Помимо графа, в креслах сидели барон Теорат Черный, ярл Барден Тихий, а также Шауни де Бекк. В руках первого покоился бокал с кровью. Вампир неторопливо наклонял его из стороны в сторону, любуясь игрой рубинового напитка.
– Она бы в любом случае использовала клятву, выиграл бы ты это дело или нет, – произнес негромко барон.
Его темно-карие глаза казались совсем черными, горели углями в отблесках пламени. За эти глаза Теората, в общем-то, и прозвали Черным. Они изучали то Филиппа, то его дочь. Лицо барона, который выглядел как сорокалетний мужчина, обрамляли вьющиеся смоляные волосы до плеч, и время от времени он лениво поправлял какую-нибудь упавшую ему на лоб прядь. В противовес движениям само лицо его было резким, угловатым. Оно имело узкий ястребиный нос, впалые щеки и острый подбородок. Так что эта ленивая грация напоминала скорее грацию дремлющего в тени хищника, готового в любой момент прыгнуть на свою жертву.
– Я это понимаю, мой друг, – сказал Филипп. – Как и помню наш уговор, что ты поддержишь меня лишь в вопросе приоритета на наследие Уильяма.
Обстановка не располагала к громким разговорам. Все перешептывались между собой, растворялись взглядами в полыхающем на полстены камине.

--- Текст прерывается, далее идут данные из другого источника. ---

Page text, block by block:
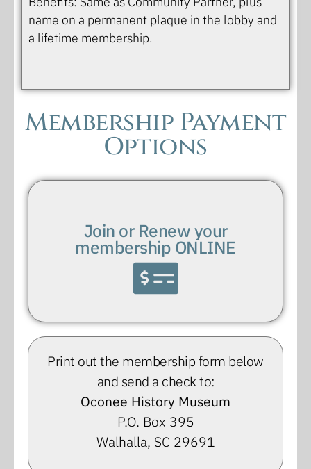
name on a permanent plaque in the lobby and
a lifetime membership.
Membership Payment
Options
Join or Renew your
membership ONLINE
Print out the membership form below
and send a check to:
Oconee History Museum
P.O. Box 395
Walhalla, SC 29691
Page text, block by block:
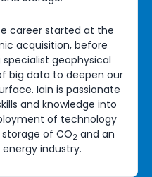
career started at the
acquisition, before
geophysical
big data to deepen our
Iain is passionate
and knowledge into
of technology
of CO2 and an
industry.
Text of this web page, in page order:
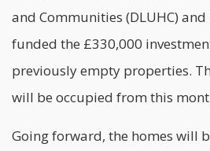
and Communities (DLUHC)
funded the £330,000
previously empty properties.
will be occupied from this
Going forward, the homes will
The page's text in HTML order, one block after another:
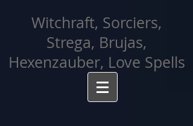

– Ты знаешь мои убеждения, – ответил барон. – А я не иду против собственных убеждений. Слишком уж стар для этого.
– Так что насчет Леонарда? – спросил Филипп.
– Сложно, но постараюсь помочь. Король Эадес, после того как едва не скончался от мышьяка, перестал принимать кого-либо ко двору.
– Отравители с Юга?
– Не думаю, – усмехнулся барон. – Если бы за дело взялись веномансеры, то Эадес бы точно не выжил. Эти мерзкие создания будут похуже маготворцев… Наши же и отравили…
– Попроси помочь Горрона! – неожиданно рыкнул ярл Барден, отчего Йева вздрогнула. – Этот плут мигом распутает любой заговор. Он в них как гарпия в воздухе себя чувствует!
– Не нужно, – ответил Теорат. – Мне политика интересна лишь в вопросах сохранности моих вложений в винные плантации «Летардийского золотого» подле Солнечного Афше. А мнемоников вообще лучше лишний раз не трогать… – И по его губам скользнула ироничная улыбка.